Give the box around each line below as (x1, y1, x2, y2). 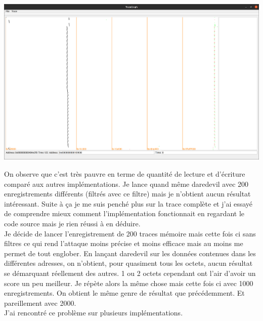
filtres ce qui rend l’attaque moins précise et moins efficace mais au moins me (4, 238, 243, 249)
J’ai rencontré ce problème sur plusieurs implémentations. (4, 307, 183, 318)
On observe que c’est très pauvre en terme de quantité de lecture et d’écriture (4, 169, 245, 179)
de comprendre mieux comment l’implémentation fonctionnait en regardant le (4, 208, 244, 219)
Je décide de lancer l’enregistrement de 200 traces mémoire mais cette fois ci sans (4, 228, 256, 238)
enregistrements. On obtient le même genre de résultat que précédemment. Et (4, 288, 245, 298)
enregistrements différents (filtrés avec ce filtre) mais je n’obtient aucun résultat (4, 188, 251, 199)
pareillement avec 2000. (4, 297, 76, 308)
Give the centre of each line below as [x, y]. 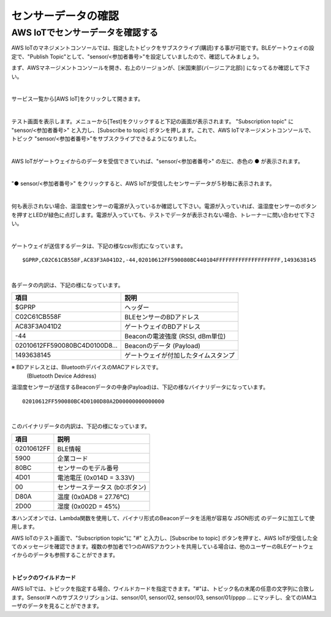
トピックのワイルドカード [44, 578]
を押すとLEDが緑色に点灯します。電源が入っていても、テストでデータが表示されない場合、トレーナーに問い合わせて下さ [163, 215]
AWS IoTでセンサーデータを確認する [85, 33]
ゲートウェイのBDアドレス [163, 327]
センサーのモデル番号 [88, 468]
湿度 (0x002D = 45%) [89, 506]
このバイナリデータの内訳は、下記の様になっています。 [81, 426]
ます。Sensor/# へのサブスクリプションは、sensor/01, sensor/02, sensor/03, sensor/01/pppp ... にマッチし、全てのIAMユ [164, 597]
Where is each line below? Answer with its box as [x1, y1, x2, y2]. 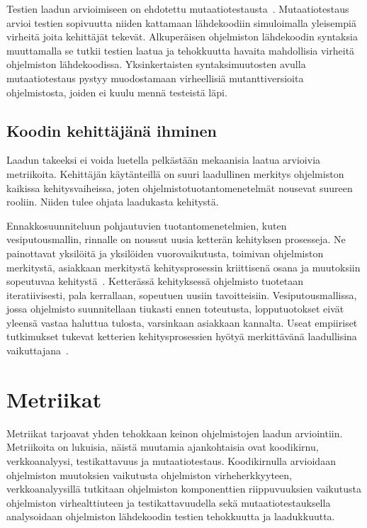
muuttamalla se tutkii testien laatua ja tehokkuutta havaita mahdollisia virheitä [6, 43, 355, 57]
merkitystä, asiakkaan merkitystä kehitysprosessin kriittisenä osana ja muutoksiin [6, 259, 361, 274]
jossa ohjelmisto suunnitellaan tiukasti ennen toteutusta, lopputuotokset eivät [6, 301, 344, 316]
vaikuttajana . [6, 343, 69, 358]
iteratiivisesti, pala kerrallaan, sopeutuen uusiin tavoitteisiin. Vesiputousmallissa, [6, 287, 357, 302]
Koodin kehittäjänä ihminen [6, 119, 217, 141]
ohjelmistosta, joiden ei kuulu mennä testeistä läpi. [6, 84, 227, 99]
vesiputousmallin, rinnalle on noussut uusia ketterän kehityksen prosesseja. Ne [6, 232, 346, 247]

Requirement.
Look above for the line with "enregistrements différents (filtrés" and the line with "このバイナリデータの内訳は、下記の様になっています。 [81, 426]", then restate exactly those two lines and all lines between them, with no pictures.

Task answer.
enregistrements différents (filtrés avec ce filtre) mais je n’obtient aucun résultat (4, 188, 251, 199)
pareillement avec 2000. (4, 297, 76, 308)
Give the centre of each line below as [x, y]. 
トピックのワイルドカード [44, 578]
を押すとLEDが緑色に点灯します。電源が入っていても、テストでデータが表示されない場合、トレーナーに問い合わせて下さ [163, 215]
AWS IoTでセンサーデータを確認する [85, 33]
ゲートウェイのBDアドレス [163, 327]
センサーのモデル番号 [88, 468]
湿度 (0x002D = 45%) [89, 506]
このバイナリデータの内訳は、下記の様になっています。 [81, 426]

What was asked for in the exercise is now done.